1. Getting Started Guide
A step-by-step tutorial for uploading raw scan data, setting filter thresholds, running profile fits, and matching mineral reference libraries.
Guides List
Introduction to the Interface
When you first open XRD Analyzer, the WebAssembly engine starts loading Pyodide in the background. Because it downloads a full Python compilation alongside scientific libraries like NumPy and SciPy, this first launch takes about 8 to 12 seconds depending on your connection. Once loaded, the engine is cached by your service worker, enabling instant loads on subsequent visits.
Step 1: Loading Experimental Data
To begin, you can drag and drop your raw scan file onto the dashed loading zone or click the prompt to select a local file. If you don't have a dataset ready, click the **"Or load example data"** button. This imports a pre-loaded pattern of alpha-Quartz (SiOβ), along with its reference Crystallographic Information File (CIF), giving you an immediate preview of the tool's capabilities.
Step 2: Configuring Pre-processing Filters
Use the sidebar controls to adjust pre-processing filters.

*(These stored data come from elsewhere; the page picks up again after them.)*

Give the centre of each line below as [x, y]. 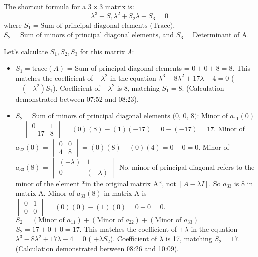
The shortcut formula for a [45, 6]
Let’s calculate [26, 51]
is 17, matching [189, 238]
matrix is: [120, 6]
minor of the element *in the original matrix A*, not [96, 183]
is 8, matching [138, 87]
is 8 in [243, 183]
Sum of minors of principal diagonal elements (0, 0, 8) [115, 116]
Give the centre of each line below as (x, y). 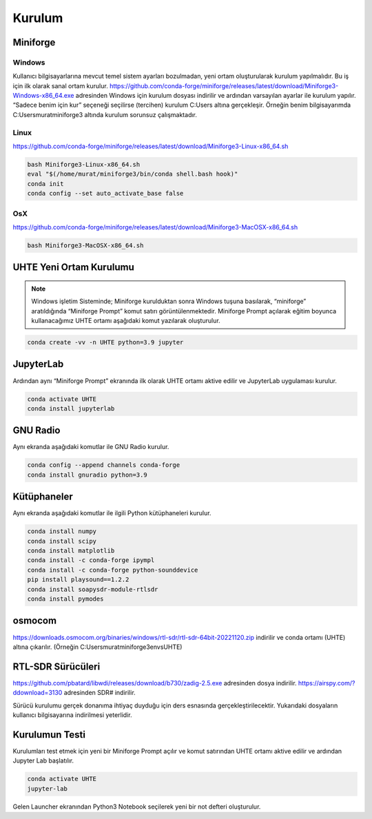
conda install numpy (62, 531)
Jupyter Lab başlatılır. (43, 760)
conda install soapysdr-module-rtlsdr (93, 589)
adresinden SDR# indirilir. (100, 693)
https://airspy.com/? (327, 683)
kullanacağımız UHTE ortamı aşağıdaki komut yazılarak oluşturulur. (126, 321)
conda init (45, 184)
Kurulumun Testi (49, 735)
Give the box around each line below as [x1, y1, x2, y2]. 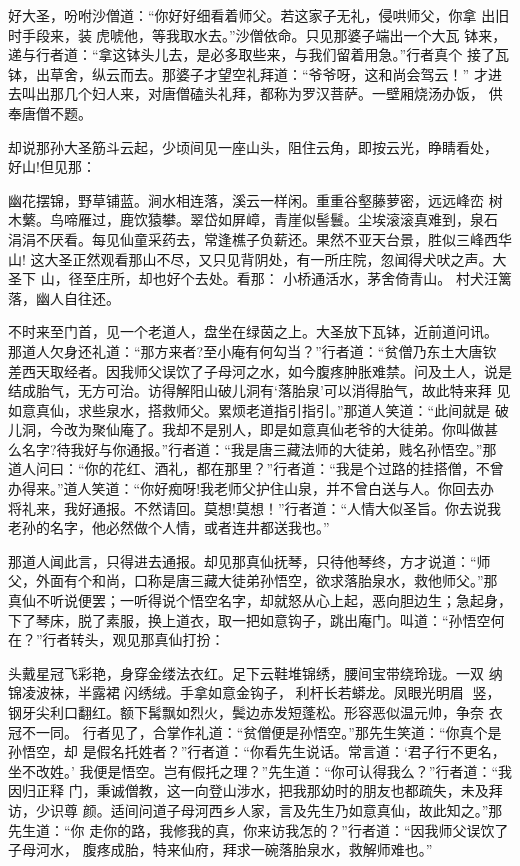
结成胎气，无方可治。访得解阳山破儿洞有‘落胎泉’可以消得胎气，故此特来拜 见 [8, 380, 511, 401]
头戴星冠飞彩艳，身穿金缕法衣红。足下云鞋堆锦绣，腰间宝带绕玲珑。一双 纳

The background removal toggle uses the SNIP algorithm to filter out baseline noise caused by thermal diffuse scattering or fluorescence. You can adjust the Savitzky-Golay smoothing window slider to reduce measurement noise, or toggle $K\alpha_2$ stripping to remove secondary reflections.

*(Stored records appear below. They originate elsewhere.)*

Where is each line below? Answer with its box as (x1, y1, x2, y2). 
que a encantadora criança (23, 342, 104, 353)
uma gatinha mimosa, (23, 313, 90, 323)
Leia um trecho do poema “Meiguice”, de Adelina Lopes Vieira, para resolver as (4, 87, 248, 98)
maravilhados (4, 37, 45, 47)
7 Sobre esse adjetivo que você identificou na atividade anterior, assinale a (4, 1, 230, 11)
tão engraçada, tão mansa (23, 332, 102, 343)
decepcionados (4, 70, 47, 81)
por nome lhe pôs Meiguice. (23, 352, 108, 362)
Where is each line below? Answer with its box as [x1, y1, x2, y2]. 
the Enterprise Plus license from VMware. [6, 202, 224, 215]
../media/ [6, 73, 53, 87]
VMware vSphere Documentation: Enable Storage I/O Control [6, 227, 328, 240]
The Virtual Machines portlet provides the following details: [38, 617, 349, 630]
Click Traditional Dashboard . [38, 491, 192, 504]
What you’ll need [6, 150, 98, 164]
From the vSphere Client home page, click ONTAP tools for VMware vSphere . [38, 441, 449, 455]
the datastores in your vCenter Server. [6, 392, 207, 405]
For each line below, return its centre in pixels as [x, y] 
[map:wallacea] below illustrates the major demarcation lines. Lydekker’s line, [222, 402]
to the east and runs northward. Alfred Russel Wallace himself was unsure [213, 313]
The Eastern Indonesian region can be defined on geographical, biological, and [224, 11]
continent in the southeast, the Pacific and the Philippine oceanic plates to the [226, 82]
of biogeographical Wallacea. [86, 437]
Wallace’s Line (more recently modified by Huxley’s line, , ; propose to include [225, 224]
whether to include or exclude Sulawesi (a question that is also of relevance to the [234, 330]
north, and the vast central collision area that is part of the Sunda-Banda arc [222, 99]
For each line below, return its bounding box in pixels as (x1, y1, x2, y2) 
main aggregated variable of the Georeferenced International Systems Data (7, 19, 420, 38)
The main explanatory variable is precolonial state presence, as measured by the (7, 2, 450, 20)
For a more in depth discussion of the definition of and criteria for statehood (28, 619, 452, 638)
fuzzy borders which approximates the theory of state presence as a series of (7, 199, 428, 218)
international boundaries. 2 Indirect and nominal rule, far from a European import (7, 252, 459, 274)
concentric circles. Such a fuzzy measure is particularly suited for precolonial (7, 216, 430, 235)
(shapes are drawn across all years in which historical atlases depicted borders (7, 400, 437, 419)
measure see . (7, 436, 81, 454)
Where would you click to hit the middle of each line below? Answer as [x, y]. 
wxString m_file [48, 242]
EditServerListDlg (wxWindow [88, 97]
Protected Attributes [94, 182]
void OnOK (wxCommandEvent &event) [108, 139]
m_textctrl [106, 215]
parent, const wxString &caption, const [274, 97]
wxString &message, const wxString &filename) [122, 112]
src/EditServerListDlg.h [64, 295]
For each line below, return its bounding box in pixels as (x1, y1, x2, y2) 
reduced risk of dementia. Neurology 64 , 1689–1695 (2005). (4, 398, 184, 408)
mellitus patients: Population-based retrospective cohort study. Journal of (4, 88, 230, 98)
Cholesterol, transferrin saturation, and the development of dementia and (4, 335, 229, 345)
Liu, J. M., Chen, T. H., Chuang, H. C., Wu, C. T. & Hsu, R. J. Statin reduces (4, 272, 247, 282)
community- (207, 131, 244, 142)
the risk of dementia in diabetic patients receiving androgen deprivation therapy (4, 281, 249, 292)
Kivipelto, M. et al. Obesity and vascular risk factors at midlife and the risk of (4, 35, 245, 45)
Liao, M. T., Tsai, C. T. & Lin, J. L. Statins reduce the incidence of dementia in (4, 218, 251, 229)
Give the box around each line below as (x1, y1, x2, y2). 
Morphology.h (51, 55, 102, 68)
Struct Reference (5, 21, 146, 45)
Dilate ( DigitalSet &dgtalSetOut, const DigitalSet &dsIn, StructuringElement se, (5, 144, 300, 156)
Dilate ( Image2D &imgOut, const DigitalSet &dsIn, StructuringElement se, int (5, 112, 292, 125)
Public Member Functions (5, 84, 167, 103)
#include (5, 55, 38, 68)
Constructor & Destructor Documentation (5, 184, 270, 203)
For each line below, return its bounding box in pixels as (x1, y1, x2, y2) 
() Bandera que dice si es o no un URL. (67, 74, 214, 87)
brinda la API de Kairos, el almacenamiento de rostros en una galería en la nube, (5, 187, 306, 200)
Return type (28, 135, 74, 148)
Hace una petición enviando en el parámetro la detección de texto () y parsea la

The background removal process uses Python's pybaselines.whittaker.snip function:
# Typical background clipping iteration background, params = snip(intensity, max_half_window=40, decreasing=True)
Step 3: Running Peak Detection and Fitting
Navigate to the peak detection tab in the sidebar. Adjust the height and prominence thresholds to isolate experimental peaks relative to the background level. Click **"Auto-detect Peaks"** to identify peaks, calculate matching d-spacings via Bragg's Law, and fit them using a Pseudo-Voigt model. Fitting results, including FWHM and area, will display in the peak table.
Step 4: Database Search & Phase Matching
If you want to identify phases, go to the CIF Matcher tab. You can upload custom `.cif` files or search the Crystallography Open Database (COD) by typing formulas (like Fe2O3 or SiO2) into the search bar. When you import a phase, it overlays theoretical reflection sticks on the plot, calculating a Figure-of-Merit (FOM) match coefficient.